◆ TASK OBJECTIVE ◆
Check every line below for the string "juntas". Copy the ones that have it.
*** Opening of EXTRACTED INFORMATION ***
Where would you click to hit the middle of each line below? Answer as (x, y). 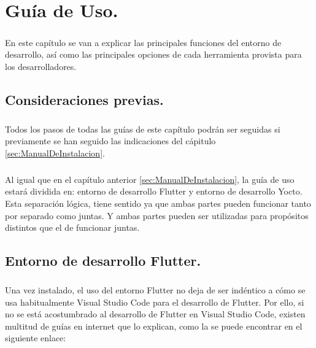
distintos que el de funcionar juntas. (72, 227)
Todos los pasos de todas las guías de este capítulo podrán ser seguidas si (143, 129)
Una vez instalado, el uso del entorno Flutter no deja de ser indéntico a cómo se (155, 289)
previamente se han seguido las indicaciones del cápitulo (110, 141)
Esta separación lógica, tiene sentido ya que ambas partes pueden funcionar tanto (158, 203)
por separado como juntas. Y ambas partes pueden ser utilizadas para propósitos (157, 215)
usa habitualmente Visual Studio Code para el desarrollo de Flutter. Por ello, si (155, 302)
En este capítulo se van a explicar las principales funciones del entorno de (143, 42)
*** Close of EXTRACTED INFORMATION ***
*** Opening of EXTRACTED INFORMATION ***
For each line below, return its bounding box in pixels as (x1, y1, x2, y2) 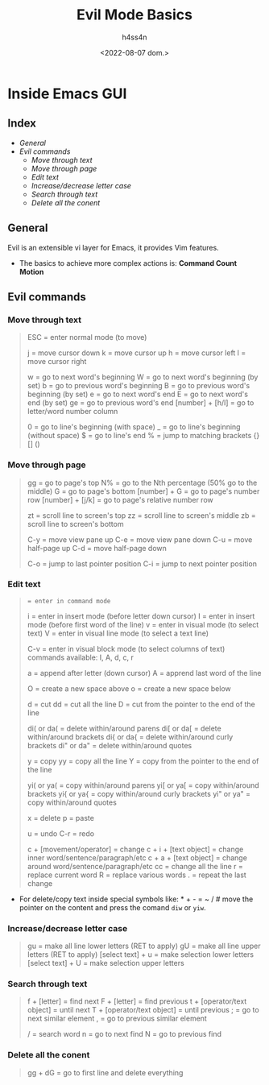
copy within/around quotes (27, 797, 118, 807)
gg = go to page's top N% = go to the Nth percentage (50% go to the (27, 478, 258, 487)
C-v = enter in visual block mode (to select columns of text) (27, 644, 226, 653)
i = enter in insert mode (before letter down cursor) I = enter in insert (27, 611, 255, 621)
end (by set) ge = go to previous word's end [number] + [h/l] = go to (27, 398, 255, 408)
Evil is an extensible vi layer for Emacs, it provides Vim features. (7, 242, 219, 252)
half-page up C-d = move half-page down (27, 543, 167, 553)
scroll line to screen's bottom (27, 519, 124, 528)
*** Close of EXTRACTED INFORMATION ***
◆ PROBLEM SOLUTION ◆
distintos que el de funcionar juntas. (72, 227)
por separado como juntas. Y ambas partes pueden ser utilizadas para propósitos (157, 215)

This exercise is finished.